5. Finally, Calcaterra's attempts to recover investigation costs were dismissed for failure to state a claim. We review the district court's decision de novo and find no error. Fayer v. Vaughn, 649 F.3d 1061, 1063 (9th Cir. 2011) (per curiam). Calcaterra points to no cause of action for recovering investigation costs under these circumstances.

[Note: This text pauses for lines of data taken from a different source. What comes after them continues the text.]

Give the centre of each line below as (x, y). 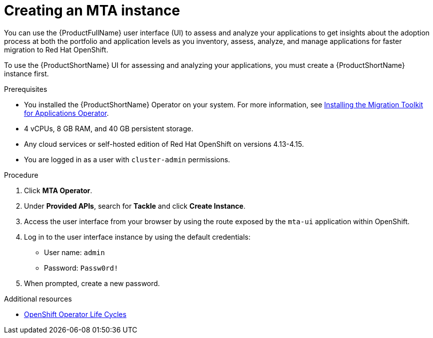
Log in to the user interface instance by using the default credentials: (137, 237)
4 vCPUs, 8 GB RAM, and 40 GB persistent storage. (109, 128)
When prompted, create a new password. (92, 283)
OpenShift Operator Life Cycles (75, 314)
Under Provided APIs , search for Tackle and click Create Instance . (135, 206)
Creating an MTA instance (92, 10)
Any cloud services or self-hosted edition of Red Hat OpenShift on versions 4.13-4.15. (164, 144)
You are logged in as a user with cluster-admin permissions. (127, 159)

6. The district court dismissed the SAC without leave to amend the complaint. The decision to deny leave to amend is generally reviewed de novo. When the reason for denying leave is futility, however, the decision is reviewed for abuse of discretion. United States v. United Healthcare Ins. Co., 848 F.3d 1161, 1172 (9th Cir. 2016). We consider five factors in considering denying leave to amend: “undue delay, bad faith or dilatory motive on the part of the movant, repeated failure to cure deficiencies by amendments previously allowed, undue prejudice to the opposing party by virtue of allowance of the amendment, [and] futility of amendment.” Leadsinger, Inc. v. BMG Music Publ'g, 512 F.3d 522, 532 (9th Cir. 2008) (quoting Foman v. Davis, 371 U.S. 178, 182, 83 S.Ct. 227, 9 L.Ed.2d 222 (1962)). Nonetheless, the presumption remains in favor of granting leave to amend. Eminence Capital, LLC v. Aspeon, Inc., 316 F.3d 1048, 1052 (9th Cir. 2003). Here, the district court did not consider any of the five factors and thus abused its discretion.

We AFFIRM the district court's granting of the defendant's motion to dismiss the FAC, REVERSE the denial of plaintiff's motion for a stay of the case, and REMAND the district court's denial of plaintiff's motion for leave to seek to amend the complaint for reconsideration applying the appropriate standards.